[WORK REQUEST] Needed from the entries below: every line that holds the word "VOCÊ".

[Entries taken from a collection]
++++++++++

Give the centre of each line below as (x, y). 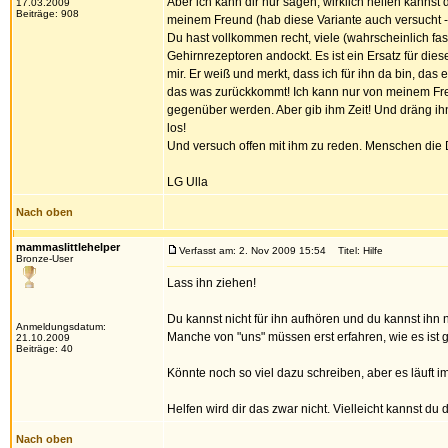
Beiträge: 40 (44, 348)
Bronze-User (44, 258)
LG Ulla (187, 182)
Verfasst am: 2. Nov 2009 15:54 (252, 250)
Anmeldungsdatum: (61, 326)
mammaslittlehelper (68, 247)
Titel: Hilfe (356, 250)
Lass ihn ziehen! (211, 283)
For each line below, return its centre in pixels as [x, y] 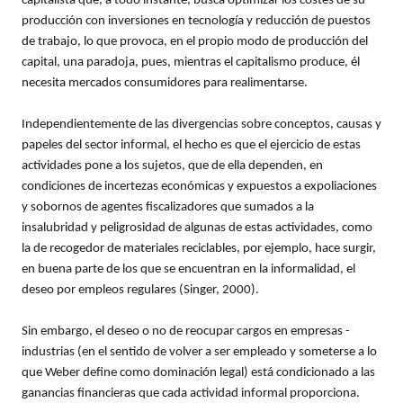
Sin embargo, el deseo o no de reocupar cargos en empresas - [186, 332]
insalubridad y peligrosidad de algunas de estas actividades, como [197, 228]
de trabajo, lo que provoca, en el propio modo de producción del [195, 42]
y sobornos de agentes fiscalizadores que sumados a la [168, 208]
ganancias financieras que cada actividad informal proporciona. [191, 394]
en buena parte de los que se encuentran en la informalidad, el [188, 270]
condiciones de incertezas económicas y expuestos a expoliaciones [199, 187]
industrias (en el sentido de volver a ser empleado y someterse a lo [199, 353]
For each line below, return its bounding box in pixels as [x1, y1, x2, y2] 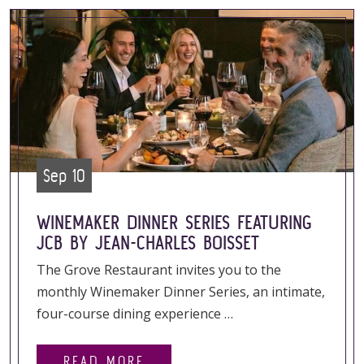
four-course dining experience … [37, 305, 233, 323]
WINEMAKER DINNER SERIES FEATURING [37, 211, 311, 233]
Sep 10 [43, 165, 85, 186]
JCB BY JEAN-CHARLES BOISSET [37, 232, 259, 253]
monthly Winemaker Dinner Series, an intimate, [37, 283, 325, 301]
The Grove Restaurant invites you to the [37, 261, 281, 279]
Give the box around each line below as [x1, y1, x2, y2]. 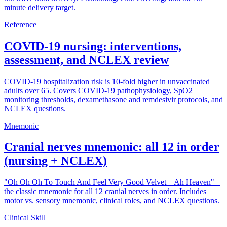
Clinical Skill [4, 213, 46, 222]
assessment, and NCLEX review [4, 53, 169, 66]
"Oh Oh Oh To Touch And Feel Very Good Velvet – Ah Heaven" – [4, 178, 220, 187]
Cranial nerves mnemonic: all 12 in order [4, 140, 219, 154]
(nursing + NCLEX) [4, 154, 107, 168]
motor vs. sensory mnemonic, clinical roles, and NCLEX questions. [4, 196, 219, 205]
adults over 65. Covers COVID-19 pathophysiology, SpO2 [4, 86, 193, 95]
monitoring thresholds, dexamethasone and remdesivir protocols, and [4, 95, 223, 104]
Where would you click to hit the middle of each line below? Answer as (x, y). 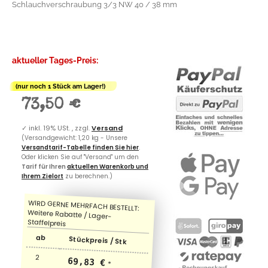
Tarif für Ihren (44, 166)
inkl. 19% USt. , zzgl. (60, 128)
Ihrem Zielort (42, 176)
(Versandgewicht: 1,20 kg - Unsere (74, 138)
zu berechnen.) (88, 176)
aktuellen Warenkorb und (108, 166)
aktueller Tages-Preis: (55, 60)
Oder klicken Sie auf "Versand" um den (80, 157)
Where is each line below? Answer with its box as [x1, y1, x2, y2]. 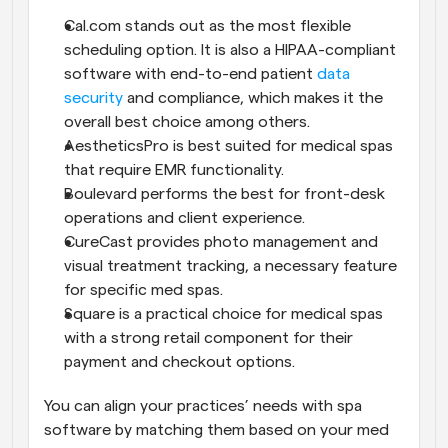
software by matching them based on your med [44, 421, 389, 438]
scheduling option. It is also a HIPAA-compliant [64, 41, 396, 58]
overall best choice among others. [64, 113, 310, 130]
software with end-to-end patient [64, 65, 317, 82]
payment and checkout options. [64, 353, 295, 370]
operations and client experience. [64, 209, 305, 226]
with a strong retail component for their [64, 329, 353, 346]
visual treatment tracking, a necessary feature [64, 257, 397, 274]
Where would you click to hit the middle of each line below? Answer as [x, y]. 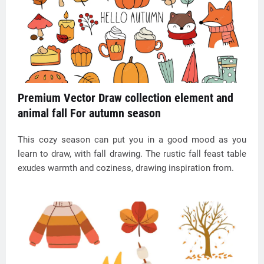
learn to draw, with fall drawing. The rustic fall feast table [132, 154]
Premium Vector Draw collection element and [126, 98]
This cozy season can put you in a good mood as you [132, 140]
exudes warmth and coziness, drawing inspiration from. [126, 168]
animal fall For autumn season [89, 113]
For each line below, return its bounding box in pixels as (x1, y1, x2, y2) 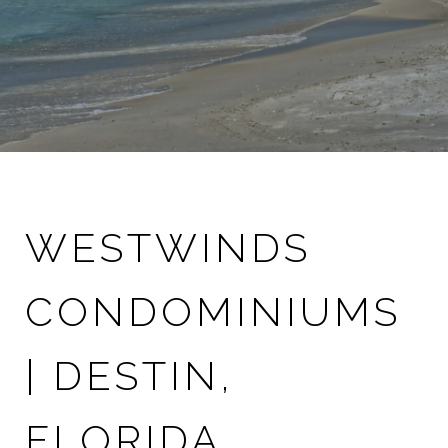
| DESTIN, (25, 352, 234, 399)
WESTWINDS (25, 224, 311, 271)
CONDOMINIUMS (25, 288, 401, 335)
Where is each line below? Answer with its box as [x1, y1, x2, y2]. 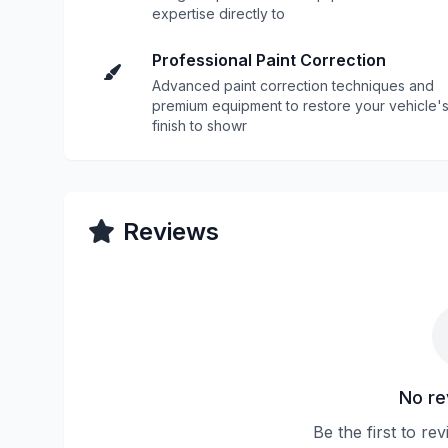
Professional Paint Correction [152, 50, 386, 70]
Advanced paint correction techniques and [152, 77, 434, 94]
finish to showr [152, 117, 247, 134]
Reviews [123, 217, 219, 246]
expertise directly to [152, 5, 285, 22]
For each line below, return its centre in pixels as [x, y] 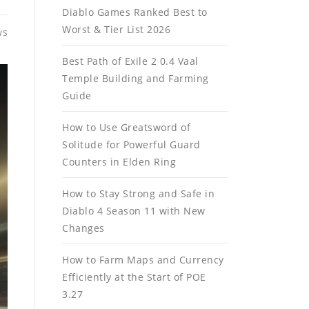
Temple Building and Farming [136, 78]
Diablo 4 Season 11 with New [134, 211]
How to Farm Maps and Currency [143, 260]
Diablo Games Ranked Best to [135, 12]
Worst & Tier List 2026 [116, 29]
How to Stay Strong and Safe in [138, 193]
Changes [83, 228]
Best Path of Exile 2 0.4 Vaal [130, 61]
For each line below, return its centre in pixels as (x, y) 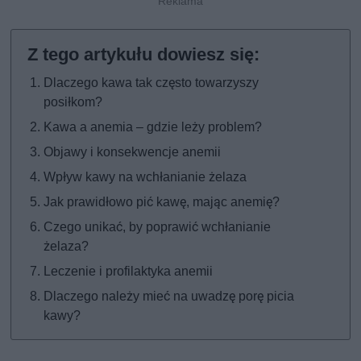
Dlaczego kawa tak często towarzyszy (151, 82)
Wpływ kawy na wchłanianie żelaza (145, 176)
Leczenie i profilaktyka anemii (129, 271)
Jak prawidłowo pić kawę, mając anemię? (162, 201)
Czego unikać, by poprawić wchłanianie (158, 226)
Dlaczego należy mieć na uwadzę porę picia (169, 296)
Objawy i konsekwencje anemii (133, 151)
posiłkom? (73, 102)
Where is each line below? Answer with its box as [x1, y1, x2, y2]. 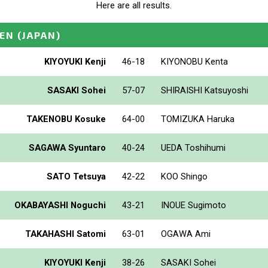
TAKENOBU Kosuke [26, 113, 106, 124]
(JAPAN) [17, 29, 61, 41]
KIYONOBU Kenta [161, 56, 228, 67]
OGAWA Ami [161, 228, 211, 239]
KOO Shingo [161, 170, 208, 182]
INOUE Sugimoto [161, 199, 226, 211]
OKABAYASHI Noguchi [14, 199, 106, 211]
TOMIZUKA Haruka [161, 113, 234, 124]
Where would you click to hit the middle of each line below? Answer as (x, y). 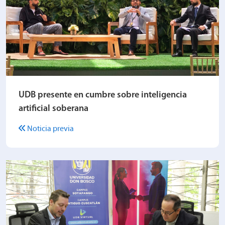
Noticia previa (50, 129)
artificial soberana (53, 108)
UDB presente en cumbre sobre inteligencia (103, 95)
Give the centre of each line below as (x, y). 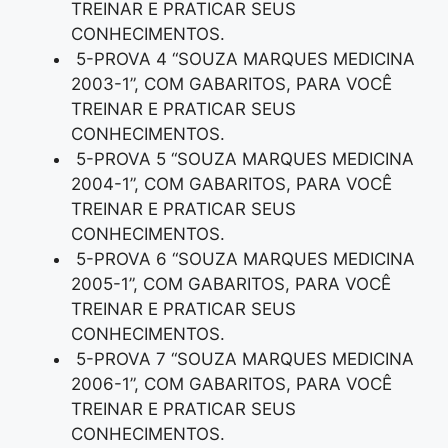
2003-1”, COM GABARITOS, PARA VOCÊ (231, 84)
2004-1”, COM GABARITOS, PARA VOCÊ (231, 184)
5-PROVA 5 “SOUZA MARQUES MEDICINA (242, 159)
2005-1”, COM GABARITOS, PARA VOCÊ (231, 284)
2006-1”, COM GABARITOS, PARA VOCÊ (231, 384)
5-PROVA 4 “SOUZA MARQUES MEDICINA (243, 59)
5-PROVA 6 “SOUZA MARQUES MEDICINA (243, 259)
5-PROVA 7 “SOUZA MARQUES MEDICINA (242, 359)
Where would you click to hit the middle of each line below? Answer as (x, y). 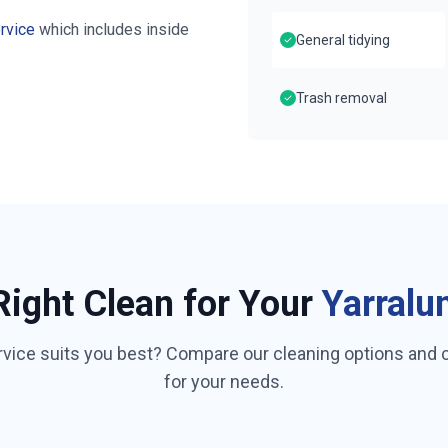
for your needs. (224, 381)
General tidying (343, 40)
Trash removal (341, 98)
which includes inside (112, 29)
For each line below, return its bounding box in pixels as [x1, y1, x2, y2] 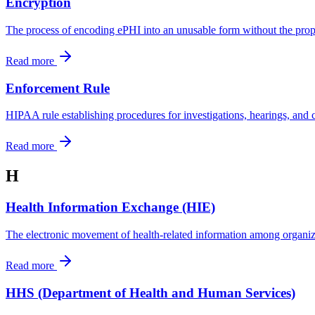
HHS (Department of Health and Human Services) [6, 285, 295, 300]
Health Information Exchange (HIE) [6, 200, 215, 215]
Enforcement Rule [6, 80, 110, 96]
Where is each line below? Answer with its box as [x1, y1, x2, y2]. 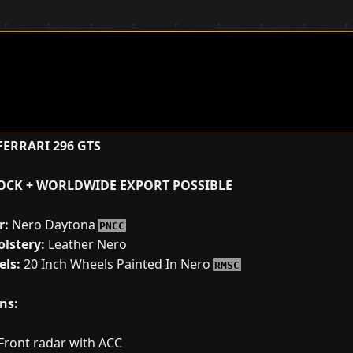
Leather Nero [45, 236, 127, 253]
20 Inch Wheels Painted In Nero [20, 255, 214, 273]
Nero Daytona [9, 216, 98, 233]
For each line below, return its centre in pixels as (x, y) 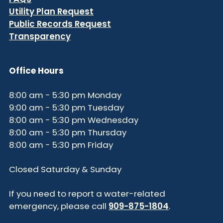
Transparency (40, 37)
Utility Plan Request (51, 12)
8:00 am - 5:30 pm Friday (61, 145)
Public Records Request (60, 24)
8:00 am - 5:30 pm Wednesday (74, 120)
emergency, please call (59, 206)
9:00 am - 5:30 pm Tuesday (66, 108)
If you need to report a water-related (87, 194)

++++++++++

[FINISHED TASK]
2003-1”, COM GABARITOS, PARA VOCÊ (231, 84)
2004-1”, COM GABARITOS, PARA VOCÊ (231, 184)
2005-1”, COM GABARITOS, PARA VOCÊ (231, 284)
2006-1”, COM GABARITOS, PARA VOCÊ (231, 384)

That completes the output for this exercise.